**TASK TO CARRY OUT**
From the material below, return every line that includes "Download".

**DATA TO PROCESS**

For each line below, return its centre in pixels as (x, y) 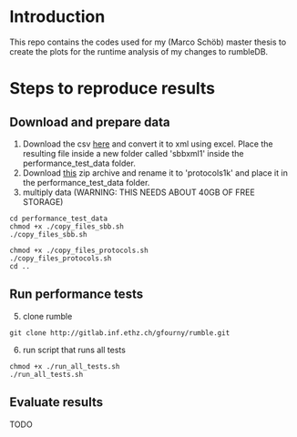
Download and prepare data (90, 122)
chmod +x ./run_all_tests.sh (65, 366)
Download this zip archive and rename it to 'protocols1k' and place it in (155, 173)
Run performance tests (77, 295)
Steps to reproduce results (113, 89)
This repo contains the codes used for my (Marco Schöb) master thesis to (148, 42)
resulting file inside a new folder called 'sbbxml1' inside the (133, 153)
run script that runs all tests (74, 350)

==

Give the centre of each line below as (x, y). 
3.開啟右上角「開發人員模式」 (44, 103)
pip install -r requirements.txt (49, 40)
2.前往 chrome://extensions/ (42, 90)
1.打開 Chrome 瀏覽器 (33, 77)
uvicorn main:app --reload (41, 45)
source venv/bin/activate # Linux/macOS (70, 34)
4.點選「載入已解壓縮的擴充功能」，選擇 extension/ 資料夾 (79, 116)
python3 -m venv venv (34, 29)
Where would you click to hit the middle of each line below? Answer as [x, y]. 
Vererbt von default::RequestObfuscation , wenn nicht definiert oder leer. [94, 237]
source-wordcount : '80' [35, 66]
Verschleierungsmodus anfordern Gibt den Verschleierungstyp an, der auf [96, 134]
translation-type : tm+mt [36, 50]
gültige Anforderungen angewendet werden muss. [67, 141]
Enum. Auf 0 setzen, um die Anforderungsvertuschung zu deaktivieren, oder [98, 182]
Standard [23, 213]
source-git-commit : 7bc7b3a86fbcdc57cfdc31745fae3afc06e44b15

**YOUR RESPONSE**
Download and prepare data (90, 122)
Download this zip archive and rename it to 'protocols1k' and place it in (155, 173)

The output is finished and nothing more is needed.